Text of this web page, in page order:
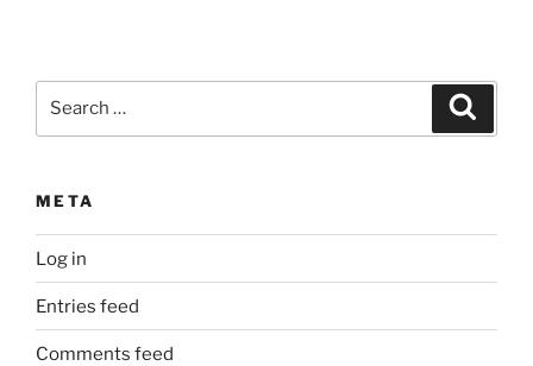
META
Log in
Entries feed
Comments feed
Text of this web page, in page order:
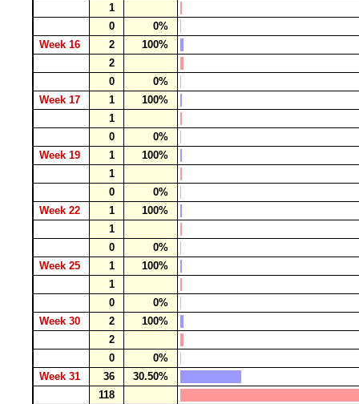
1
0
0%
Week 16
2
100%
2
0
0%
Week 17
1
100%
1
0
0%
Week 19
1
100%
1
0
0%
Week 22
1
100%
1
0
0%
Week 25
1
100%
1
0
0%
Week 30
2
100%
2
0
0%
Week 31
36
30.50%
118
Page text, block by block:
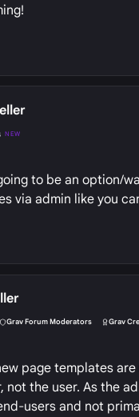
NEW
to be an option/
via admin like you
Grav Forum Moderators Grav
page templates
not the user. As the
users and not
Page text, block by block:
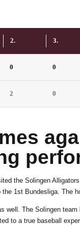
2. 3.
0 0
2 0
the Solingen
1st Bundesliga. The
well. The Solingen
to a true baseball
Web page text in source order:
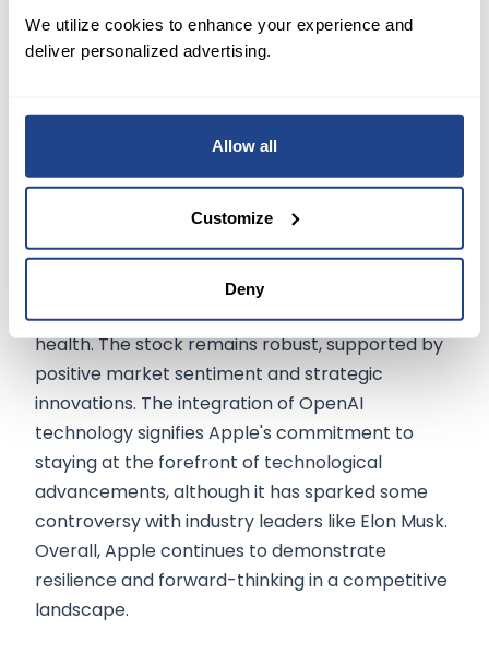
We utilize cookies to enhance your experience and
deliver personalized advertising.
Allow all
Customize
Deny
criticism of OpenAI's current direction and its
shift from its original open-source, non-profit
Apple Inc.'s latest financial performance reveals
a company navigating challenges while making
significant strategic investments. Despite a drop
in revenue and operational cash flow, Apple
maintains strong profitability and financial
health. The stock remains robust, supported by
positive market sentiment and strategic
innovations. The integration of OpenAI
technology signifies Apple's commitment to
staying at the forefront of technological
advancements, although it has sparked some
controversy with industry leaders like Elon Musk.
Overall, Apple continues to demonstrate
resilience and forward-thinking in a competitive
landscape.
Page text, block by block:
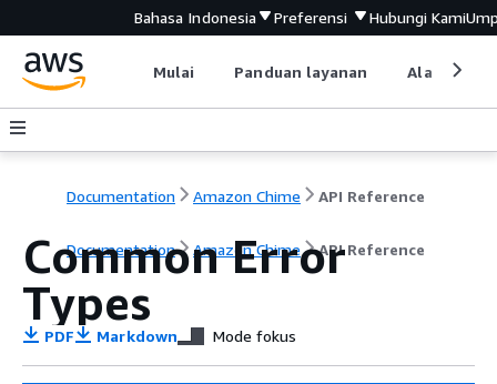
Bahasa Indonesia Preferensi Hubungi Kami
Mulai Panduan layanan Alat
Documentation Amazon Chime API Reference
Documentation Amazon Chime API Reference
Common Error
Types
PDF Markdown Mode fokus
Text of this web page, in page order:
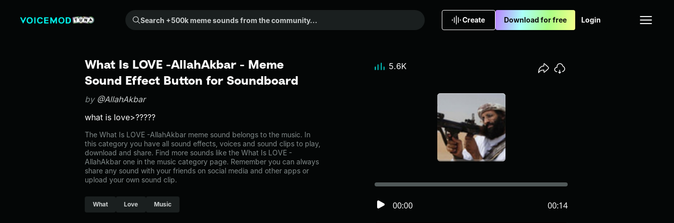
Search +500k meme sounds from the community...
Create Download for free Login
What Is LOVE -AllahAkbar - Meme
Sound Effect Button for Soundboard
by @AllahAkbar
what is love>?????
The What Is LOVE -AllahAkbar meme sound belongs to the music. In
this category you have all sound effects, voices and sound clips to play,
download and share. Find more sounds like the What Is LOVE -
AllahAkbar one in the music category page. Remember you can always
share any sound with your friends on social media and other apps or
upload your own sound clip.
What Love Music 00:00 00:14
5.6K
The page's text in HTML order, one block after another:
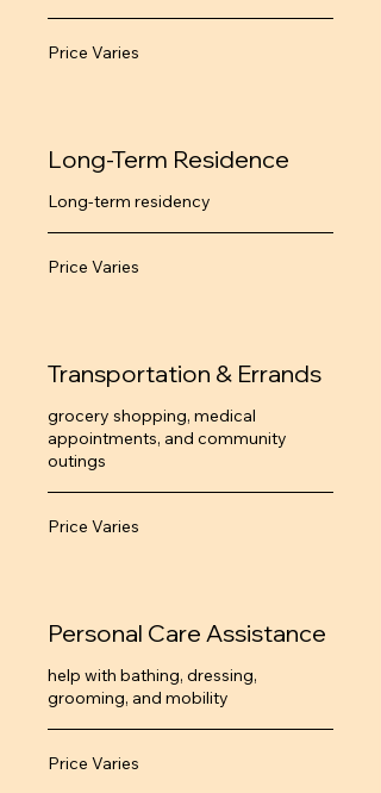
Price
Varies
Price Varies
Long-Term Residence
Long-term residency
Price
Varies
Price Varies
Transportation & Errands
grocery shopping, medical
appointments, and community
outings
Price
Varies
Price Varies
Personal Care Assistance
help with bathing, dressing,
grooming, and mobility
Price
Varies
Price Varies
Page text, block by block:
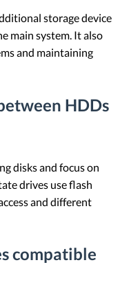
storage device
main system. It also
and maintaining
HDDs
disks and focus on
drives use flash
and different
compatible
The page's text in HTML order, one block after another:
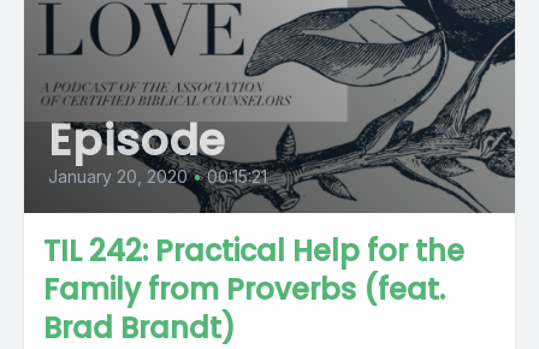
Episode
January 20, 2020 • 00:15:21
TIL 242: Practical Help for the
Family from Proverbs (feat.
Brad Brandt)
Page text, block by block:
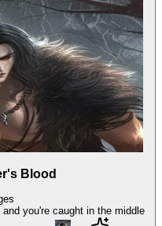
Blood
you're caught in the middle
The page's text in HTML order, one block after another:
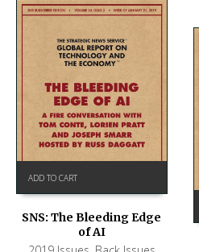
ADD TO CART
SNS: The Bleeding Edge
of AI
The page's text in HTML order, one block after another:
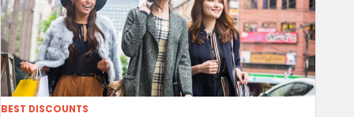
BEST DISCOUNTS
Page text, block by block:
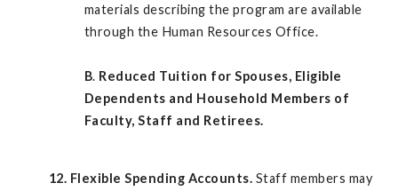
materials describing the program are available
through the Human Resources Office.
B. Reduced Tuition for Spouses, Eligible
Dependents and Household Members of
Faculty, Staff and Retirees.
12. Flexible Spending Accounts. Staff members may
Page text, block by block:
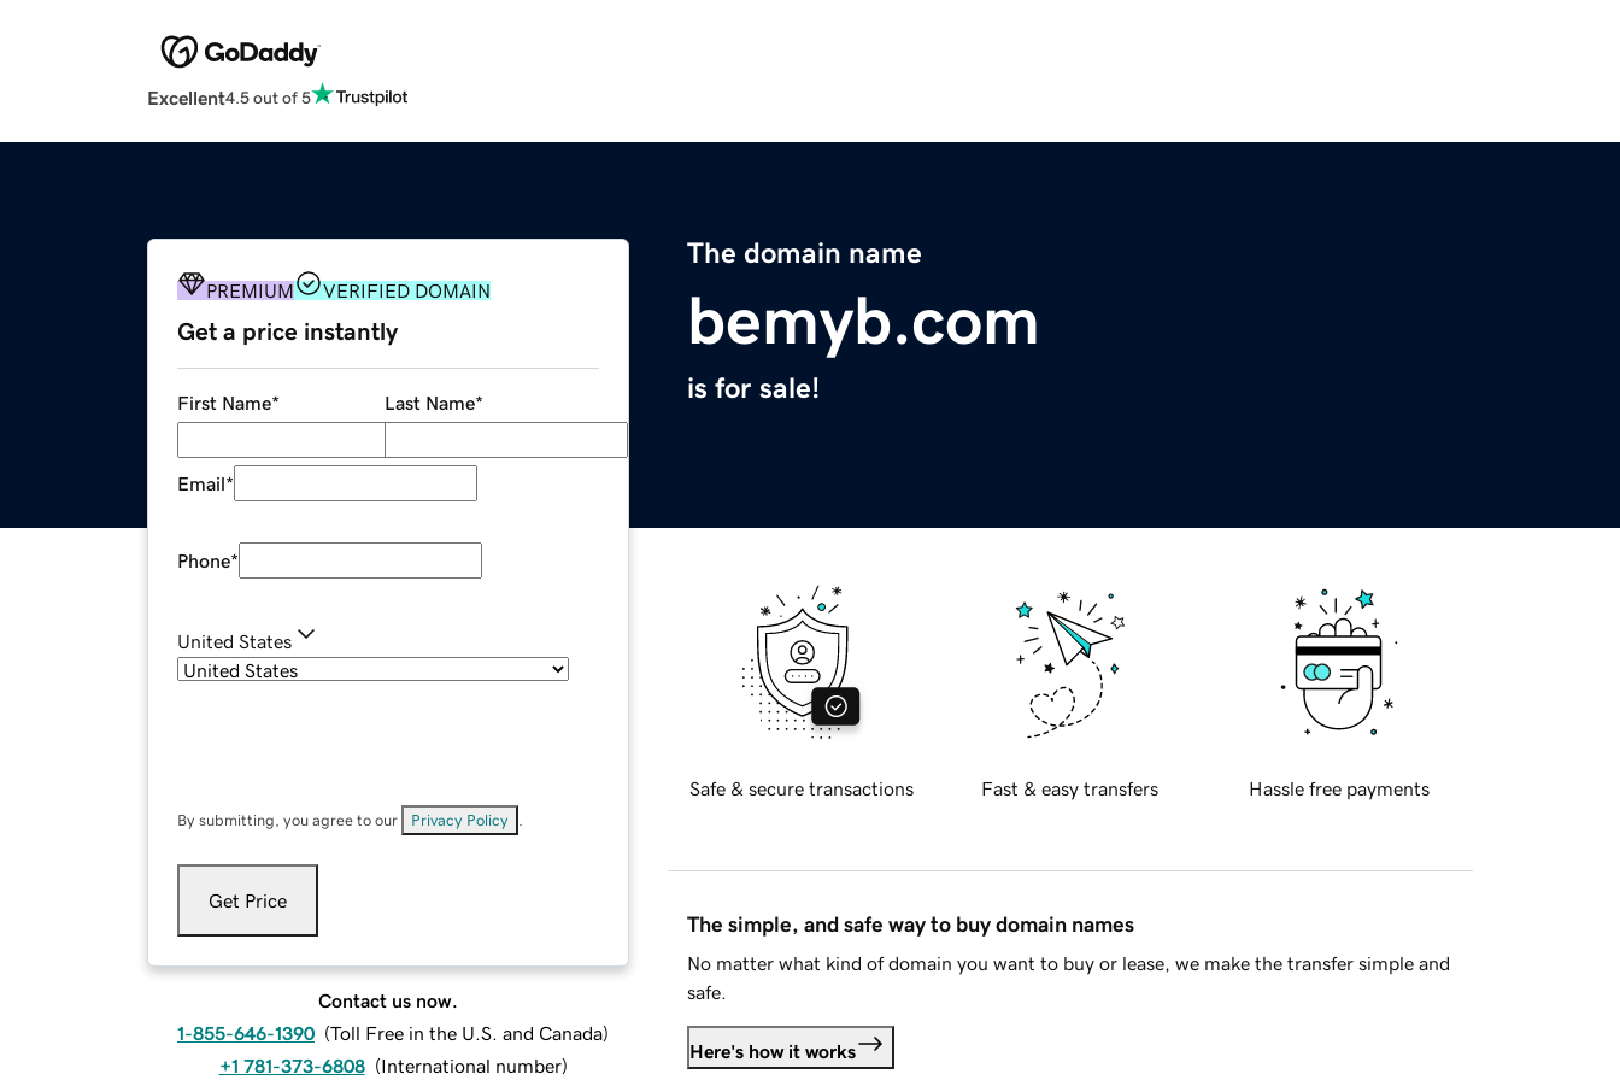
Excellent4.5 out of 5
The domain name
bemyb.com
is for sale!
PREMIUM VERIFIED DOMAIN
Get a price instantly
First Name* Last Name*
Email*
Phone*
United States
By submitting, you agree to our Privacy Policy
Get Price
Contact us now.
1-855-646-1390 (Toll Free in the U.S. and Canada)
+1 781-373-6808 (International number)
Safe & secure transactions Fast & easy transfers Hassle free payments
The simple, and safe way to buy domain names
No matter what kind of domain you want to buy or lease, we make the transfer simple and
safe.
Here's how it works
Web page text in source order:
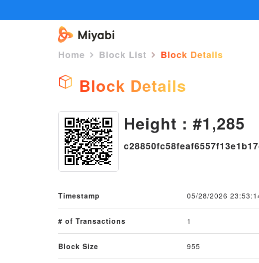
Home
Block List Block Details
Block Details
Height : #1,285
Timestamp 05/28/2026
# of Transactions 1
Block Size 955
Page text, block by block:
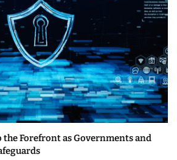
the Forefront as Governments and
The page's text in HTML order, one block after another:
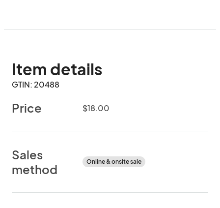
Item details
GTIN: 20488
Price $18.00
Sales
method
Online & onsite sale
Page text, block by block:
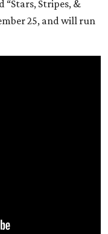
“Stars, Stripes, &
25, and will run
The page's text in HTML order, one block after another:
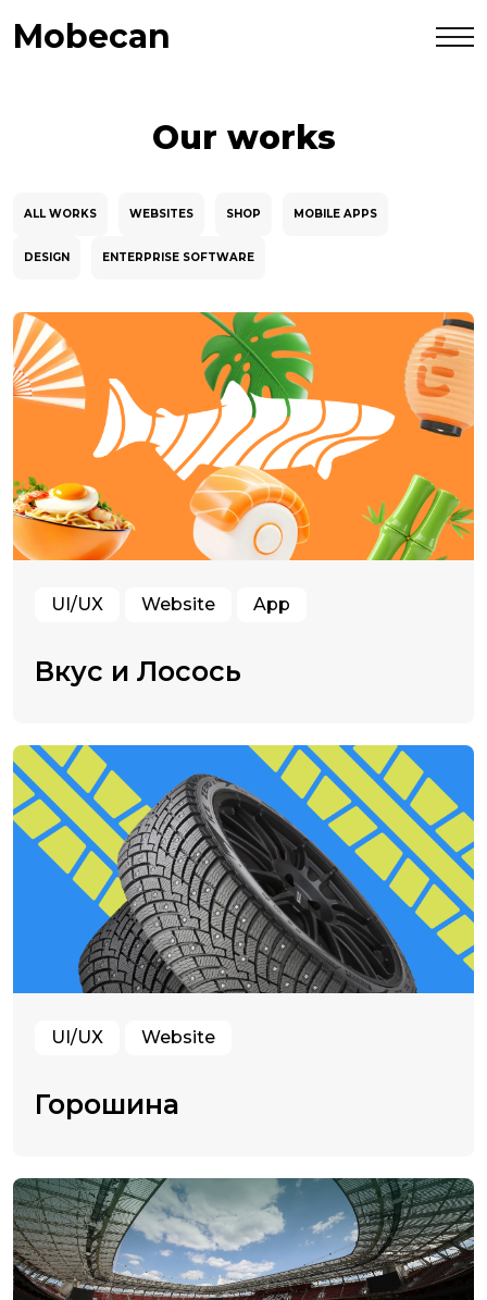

┄┄┄┄┄┄┄┄┄┄┄┄┄┄┄┄┄┄┄┄

_EXERCISE:_ Copy everything in the records above except the pictures, exactly as written.

_EXERCISE ANSWER:_
Text of this web page, in page order:
META
Log in
Entries feed
Comments feed
Text of this web page, in page order:
1
0
0%
Week 16
2
100%
2
0
0%
Week 17
1
100%
1
0
0%
Week 19
1
100%
1
0
0%
Week 22
1
100%
1
0
0%
Week 25
1
100%
1
0
0%
Week 30
2
100%
2
0
0%
Week 31
36
30.50%
118
Page text, block by block:
NEW
to be an option/
via admin like you
Grav Forum Moderators Grav
page templates
not the user. As the
users and not
Page text, block by block:
2. 3.
0 0
2 0
the Solingen
1st Bundesliga. The
well. The Solingen
to a true baseball
Web page text in source order:
We utilize cookies to enhance your experience and
deliver personalized advertising.
Allow all
Customize
Deny
criticism of OpenAI's current direction and its
shift from its original open-source, non-profit
Apple Inc.'s latest financial performance reveals
a company navigating challenges while making
significant strategic investments. Despite a drop
in revenue and operational cash flow, Apple
maintains strong profitability and financial
health. The stock remains robust, supported by
positive market sentiment and strategic
innovations. The integration of OpenAI
technology signifies Apple's commitment to
staying at the forefront of technological
advancements, although it has sparked some
controversy with industry leaders like Elon Musk.
Overall, Apple continues to demonstrate
resilience and forward-thinking in a competitive
landscape.
Page text, block by block:
Bahasa Indonesia Preferensi Hubungi Kami
Mulai Panduan layanan Alat
Documentation Amazon Chime API Reference
Documentation Amazon Chime API Reference
Common Error
Types
PDF Markdown Mode fokus
Text of this web page, in page order:
Search +500k meme sounds from the community...
Create Download for free Login
What Is LOVE -AllahAkbar - Meme
Sound Effect Button for Soundboard
by @AllahAkbar
what is love>?????
The What Is LOVE -AllahAkbar meme sound belongs to the music. In
this category you have all sound effects, voices and sound clips to play,
download and share. Find more sounds like the What Is LOVE -
AllahAkbar one in the music category page. Remember you can always
share any sound with your friends on social media and other apps or
upload your own sound clip.
What Love Music 00:00 00:14
5.6K
The page's text in HTML order, one block after another:
Price
Varies
Price Varies
Long-Term Residence
Long-term residency
Price
Varies
Price Varies
Transportation & Errands
grocery shopping, medical
appointments, and community
outings
Price
Varies
Price Varies
Personal Care Assistance
help with bathing, dressing,
grooming, and mobility
Price
Varies
Price Varies
Page text, block by block:
storage device
main system. It also
and maintaining
HDDs
disks and focus on
drives use flash
and different
compatible
The page's text in HTML order, one block after another:
Episode
January 20, 2020 • 00:15:21
TIL 242: Practical Help for the
Family from Proverbs (feat.
Brad Brandt)
Page text, block by block:
Blood
you're caught in the middle
The page's text in HTML order, one block after another:
ADD TO CART
SNS: The Bleeding Edge
of AI
The page's text in HTML order, one block after another:
BEST DISCOUNTS
Page text, block by block:
materials describing the program are available
through the Human Resources Office.
B. Reduced Tuition for Spouses, Eligible
Dependents and Household Members of
Faculty, Staff and Retirees.
12. Flexible Spending Accounts. Staff members may
Page text, block by block:
Excellent4.5 out of 5
The domain name
bemyb.com
is for sale!
PREMIUM VERIFIED DOMAIN
Get a price instantly
First Name* Last Name*
Email*
Phone*
United States
By submitting, you agree to our Privacy Policy
Get Price
Contact us now.
1-855-646-1390 (Toll Free in the U.S. and Canada)
+1 781-373-6808 (International number)
Safe & secure transactions Fast & easy transfers Hassle free payments
The simple, and safe way to buy domain names
No matter what kind of domain you want to buy or lease, we make the transfer simple and
safe.
Here's how it works
Web page text in source order:
Home
Block List Block Details
Block Details
Height : #1,285
Timestamp 05/28/2026
# of Transactions 1
Block Size 955
Page text, block by block:
the Forefront as Governments and
The page's text in HTML order, one block after another:
Item details
GTIN: 20488
Price $18.00
Sales
method
Online & onsite sale
Page text, block by block:
“Stars, Stripes, &
25, and will run
The page's text in HTML order, one block after another:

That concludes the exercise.